C’est un immense hangar qui a longtemps accueilli les petites mains de Citroën. Une époque où l’industrie automobile française était à son apogée et tournait à plein régime pour fournir une voiture à tous les habitants de ce pays. Passé sous pavillon PSA puis Stellantis, ce grand hall a longtemps abrité un atelier concevant des prototypes des deux marques françaises. Désormais, ce ne sont plus des voitures mais des logements que l’usine de Chartres-de-Bretagne (Ille-et-Vilaine) voit passer chaque jour. Une usine pour fabriquer des maisons ? Oui ! Et des appartements aussi. Une production « à la chaîne » tentée par le promoteur immobilier Réalités comme réponse à la crise du logement. Alors que les prix grimpent en flèche, que le foncier se raréfie et que le coût des matériaux flambe, la production de logements hors site a de nombreux arguments. Certains osent même dire que le secteur de la construction y joue sa survie.

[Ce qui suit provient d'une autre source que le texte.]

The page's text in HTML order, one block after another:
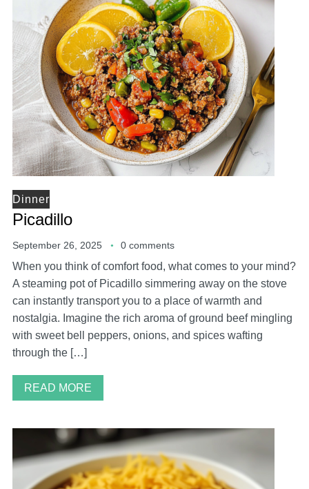
Dinner
Picadillo
September 26, 2025 0 comments
When you think of comfort food, what comes to your mind?
A steaming pot of Picadillo simmering away on the stove
can instantly transport you to a place of warmth and
nostalgia. Imagine the rich aroma of ground beef mingling
with sweet bell peppers, onions, and spices wafting
through the […]
READ MORE
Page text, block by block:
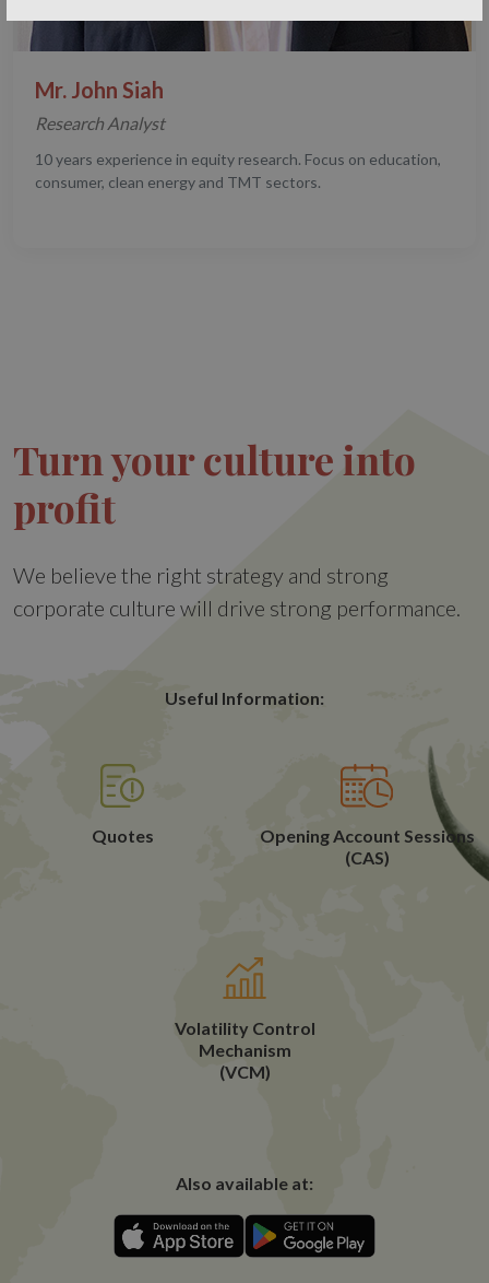
Mr. John Siah
Research Analyst
10 years experience in equity research. Focus on education,
consumer, clean energy and TMT sectors.
Turn your culture into
profit
We believe the right strategy and strong
corporate culture will drive strong performance.
Useful Information:
Quotes
Opening Account Sessions
(CAS)
Volatility Control
Mechanism
(VCM)
Also available at:

« On est quasiment certains qu’il n’y aura plus de main-d’œuvre sur les chantiers dans une dizaine d’années. Alors on fera comment pour avancer ? ». Bertrand Favre est le nouveau dirigeant de la société Mayers, nouveau nom de Réalités Build Tech, filière bas carbone du constructeur immobilier. Du haut de ses 40 ans, le jeune patron se rêve comme l’un des leaders de la construction « hors site » en France. Son entreprise, qui fait déjà travailler 70 personnes, s’est spécialisée dans la conception de logements modulaires construits à la chaîne dans son usine de Rennes. A la manière d’un puzzle, les pièces sont ensuite assemblées sur site pour devenir des maisons d’habitation ou même des immeubles de plusieurs étages. Ce sera le cas de la future résidence Constellation et ses 522 logements, qui seront aménagés pour la Rennes School of Business dans le but de loger les nombreux étudiants étrangers de l’école de commerce.

Un délai de fabrication « 20 à 30 % plus rapide »

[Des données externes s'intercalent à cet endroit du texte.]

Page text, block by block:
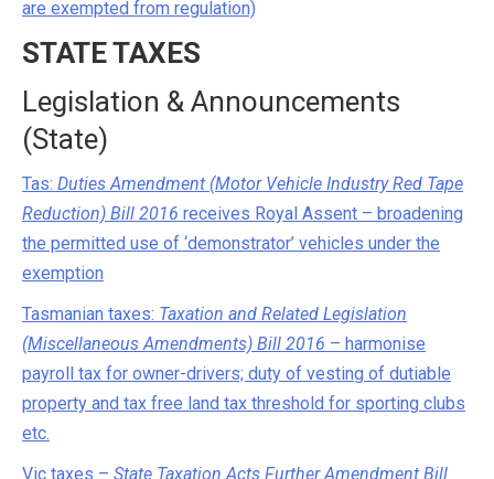
are exempted from regulation)
STATE TAXES
Legislation & Announcements
(State)
Tas: Duties Amendment (Motor Vehicle Industry Red Tape
Reduction) Bill 2016 receives Royal Assent – broadening
the permitted use of ‘demonstrator’ vehicles under the
exemption
Tasmanian taxes: Taxation and Related Legislation
(Miscellaneous Amendments) Bill 2016 – harmonise
payroll tax for owner-drivers; duty of vesting of dutiable
property and tax free land tax threshold for sporting clubs
etc.
Vic taxes – State Taxation Acts Further Amendment Bill
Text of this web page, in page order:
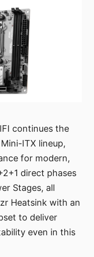
continues the
ITX lineup,
for modern,
direct phases
Stages, all
Heatsink with an
to deliver
even in this
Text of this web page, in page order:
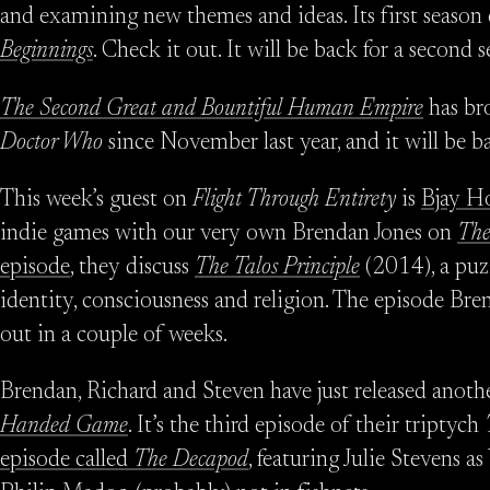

Premier avantage ? La rapidité. « On peut diminuer de 20 à 30 % le délai de fabrication. En usine, on peut massifier, organiser. On est au sec, à l’abri des intempéries, on n’a pas à se soucier des temps de séchage par exemple », explique Quentin Goudet, directeur de Mayers. Dans son hangar de la Janais, ses compagnons sont déjà capables de sortir trois modules de 18 m³ par jour. « En construction traditionnelle, ça nous prendrait des semaines. Et on peut rêver plus ! On doit s’imprégner du modèle de l’industrie automobile », avance le dirigeant. A Angers, le futur centre de l’enfance géré par Arpeje devrait être façonné par Réalités.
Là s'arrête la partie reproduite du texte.